▸ DESCRIPTION OF THE TASK: Each line holding the string "debts" is to be copied from the data.

**** DATA SUPPLIED ****

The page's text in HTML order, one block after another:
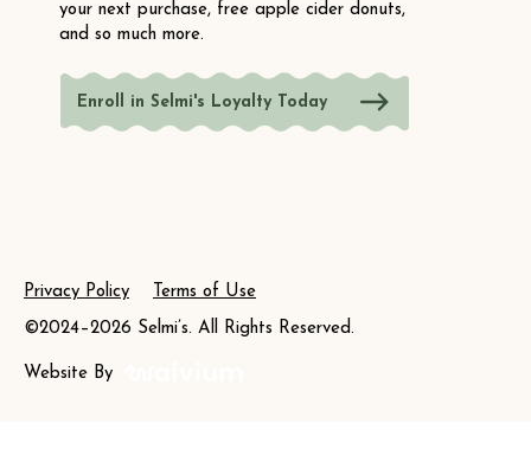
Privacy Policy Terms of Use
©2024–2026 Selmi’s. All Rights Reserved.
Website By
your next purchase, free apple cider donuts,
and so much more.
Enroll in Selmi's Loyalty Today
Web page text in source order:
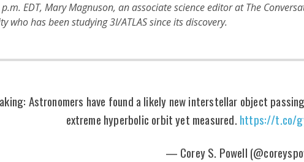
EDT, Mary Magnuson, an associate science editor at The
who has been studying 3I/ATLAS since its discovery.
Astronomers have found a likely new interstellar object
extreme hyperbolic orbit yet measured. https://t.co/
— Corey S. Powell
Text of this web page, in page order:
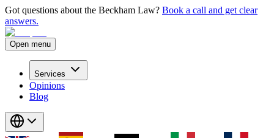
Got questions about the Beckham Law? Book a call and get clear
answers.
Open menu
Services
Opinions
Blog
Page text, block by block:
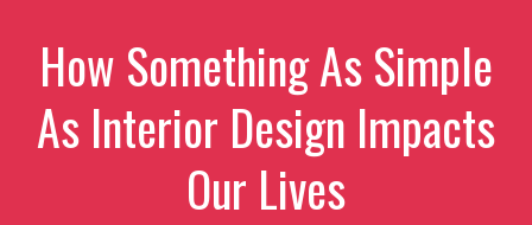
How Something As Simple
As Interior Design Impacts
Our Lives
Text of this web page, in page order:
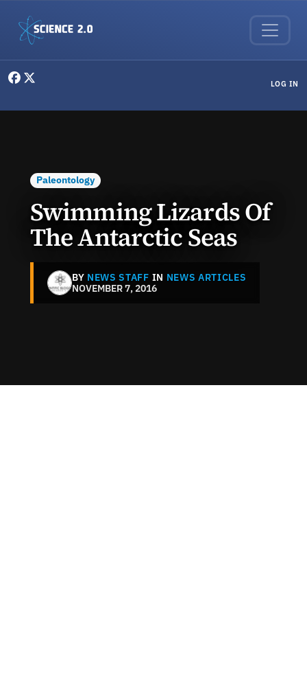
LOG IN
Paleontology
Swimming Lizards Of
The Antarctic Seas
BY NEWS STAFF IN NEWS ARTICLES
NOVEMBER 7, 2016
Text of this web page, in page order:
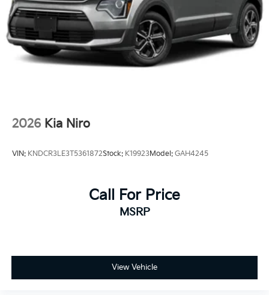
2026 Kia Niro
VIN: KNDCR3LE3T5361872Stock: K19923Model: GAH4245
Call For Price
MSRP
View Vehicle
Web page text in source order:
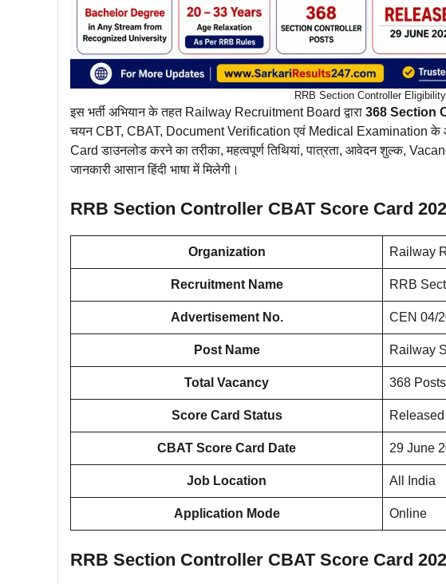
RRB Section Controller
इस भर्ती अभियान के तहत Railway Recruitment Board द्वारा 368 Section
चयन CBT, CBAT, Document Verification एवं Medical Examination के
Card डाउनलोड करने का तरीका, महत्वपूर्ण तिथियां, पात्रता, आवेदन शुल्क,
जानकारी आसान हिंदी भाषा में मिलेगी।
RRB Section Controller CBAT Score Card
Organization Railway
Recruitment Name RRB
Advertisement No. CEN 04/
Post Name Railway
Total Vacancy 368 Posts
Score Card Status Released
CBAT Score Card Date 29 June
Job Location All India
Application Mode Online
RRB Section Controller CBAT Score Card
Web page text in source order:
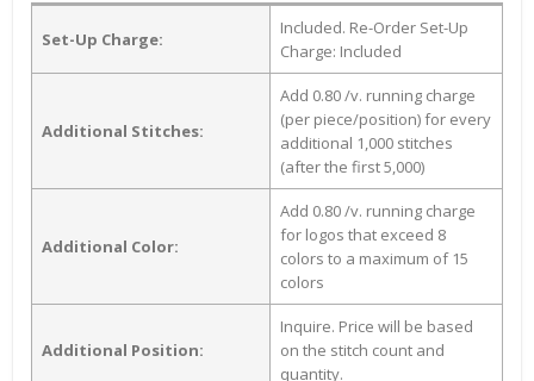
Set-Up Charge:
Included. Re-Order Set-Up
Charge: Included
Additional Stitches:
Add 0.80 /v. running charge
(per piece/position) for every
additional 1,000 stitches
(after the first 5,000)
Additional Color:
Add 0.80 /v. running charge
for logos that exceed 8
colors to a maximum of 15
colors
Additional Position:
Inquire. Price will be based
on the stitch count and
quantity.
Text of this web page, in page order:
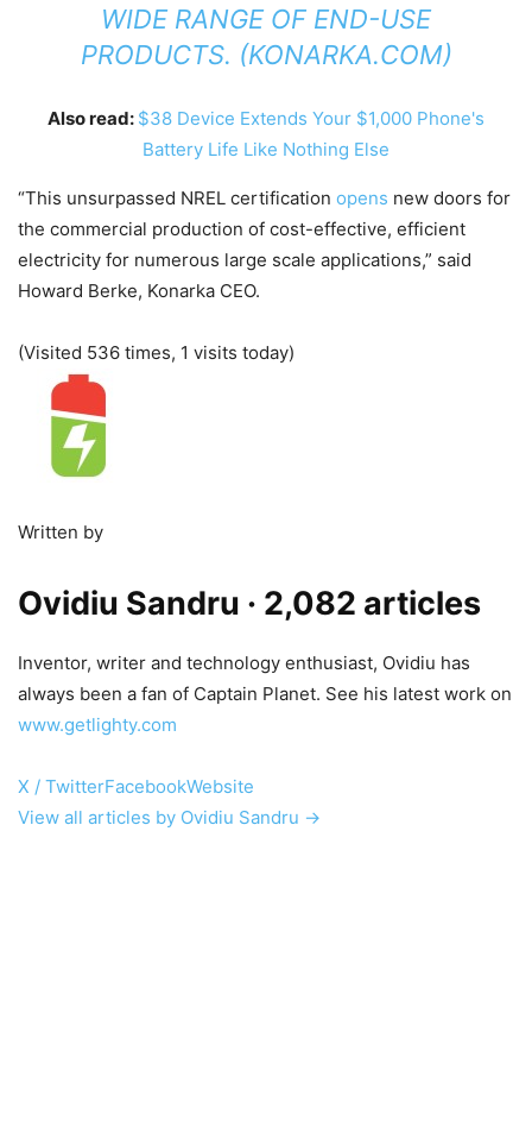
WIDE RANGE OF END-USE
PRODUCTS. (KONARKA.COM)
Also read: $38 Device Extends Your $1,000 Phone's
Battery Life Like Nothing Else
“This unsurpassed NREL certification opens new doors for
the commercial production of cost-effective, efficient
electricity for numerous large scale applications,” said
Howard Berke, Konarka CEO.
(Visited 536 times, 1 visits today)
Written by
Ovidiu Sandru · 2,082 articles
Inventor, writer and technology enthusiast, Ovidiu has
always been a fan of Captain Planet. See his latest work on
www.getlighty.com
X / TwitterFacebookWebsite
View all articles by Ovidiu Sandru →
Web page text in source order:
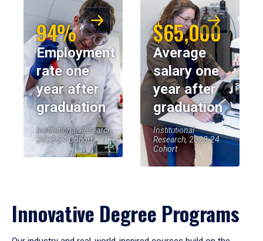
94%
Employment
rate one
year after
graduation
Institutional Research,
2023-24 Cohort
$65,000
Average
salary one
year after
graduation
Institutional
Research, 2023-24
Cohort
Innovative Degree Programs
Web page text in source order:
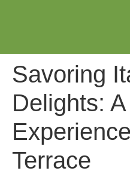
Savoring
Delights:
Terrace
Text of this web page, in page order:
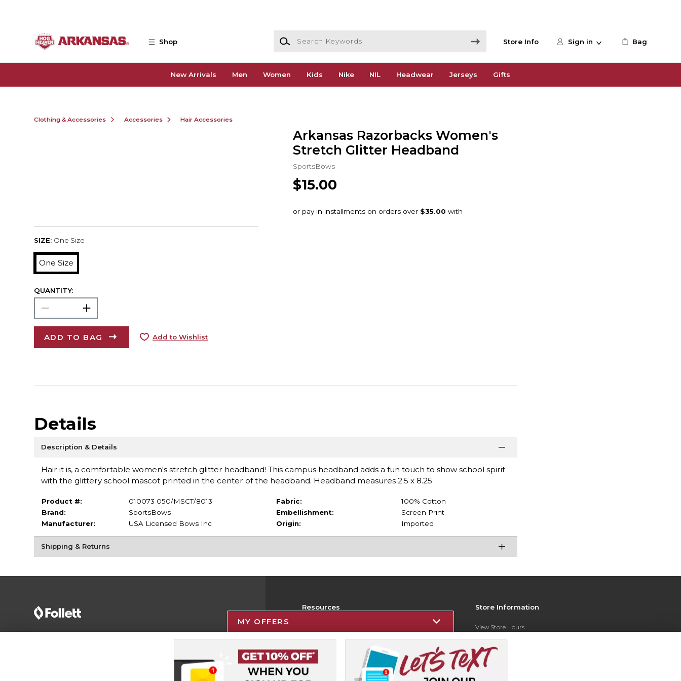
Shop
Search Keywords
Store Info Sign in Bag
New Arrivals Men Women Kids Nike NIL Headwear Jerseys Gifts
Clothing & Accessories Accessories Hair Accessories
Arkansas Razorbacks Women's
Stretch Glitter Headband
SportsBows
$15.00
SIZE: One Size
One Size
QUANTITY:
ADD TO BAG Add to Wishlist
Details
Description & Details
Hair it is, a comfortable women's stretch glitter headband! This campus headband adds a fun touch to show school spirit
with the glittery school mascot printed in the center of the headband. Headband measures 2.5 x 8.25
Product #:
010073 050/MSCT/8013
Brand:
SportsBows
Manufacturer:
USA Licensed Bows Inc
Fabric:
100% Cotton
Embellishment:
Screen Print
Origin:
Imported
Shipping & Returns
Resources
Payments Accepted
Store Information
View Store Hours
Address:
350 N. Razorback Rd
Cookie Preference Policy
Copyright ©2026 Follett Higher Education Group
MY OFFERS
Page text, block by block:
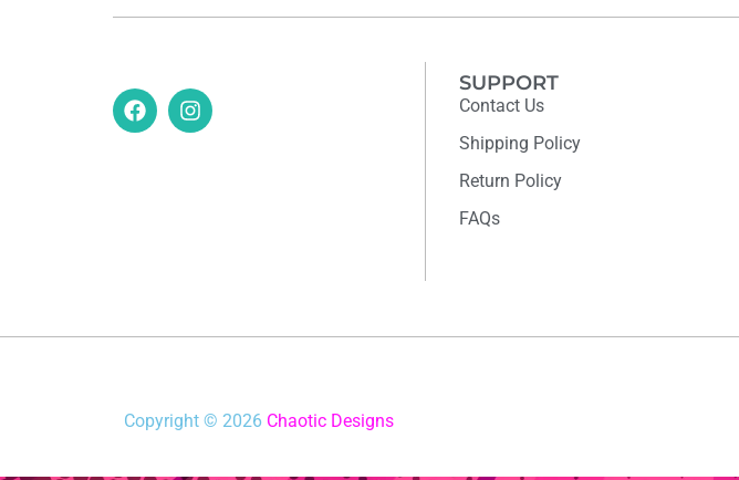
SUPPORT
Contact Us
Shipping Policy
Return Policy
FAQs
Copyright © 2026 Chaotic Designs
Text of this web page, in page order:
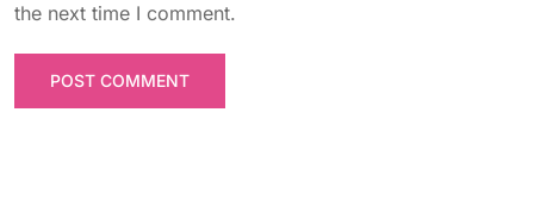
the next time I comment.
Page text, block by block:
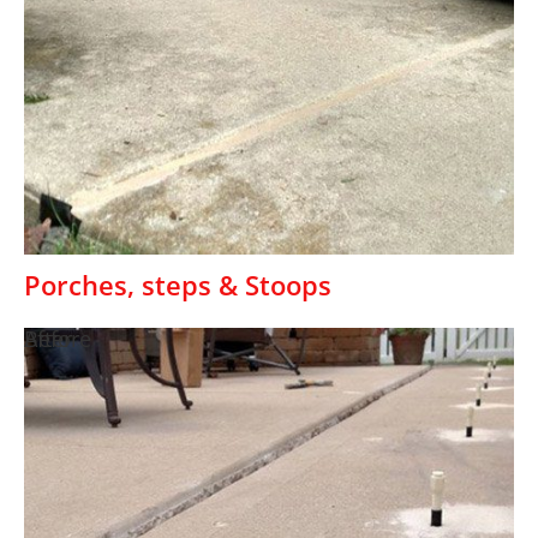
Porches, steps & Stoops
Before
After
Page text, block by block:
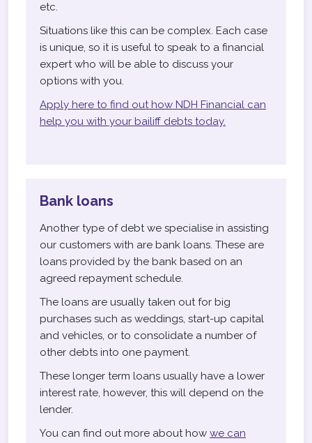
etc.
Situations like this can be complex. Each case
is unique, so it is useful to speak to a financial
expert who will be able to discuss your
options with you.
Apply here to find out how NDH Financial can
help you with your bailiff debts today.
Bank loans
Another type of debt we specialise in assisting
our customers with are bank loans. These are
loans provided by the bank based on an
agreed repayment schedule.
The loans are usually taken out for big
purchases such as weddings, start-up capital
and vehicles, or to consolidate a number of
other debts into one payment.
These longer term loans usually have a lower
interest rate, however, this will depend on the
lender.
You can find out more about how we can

****

▸ EXERCISE SOLUTION:
help you with your bailiff debts today.
other debts into one payment.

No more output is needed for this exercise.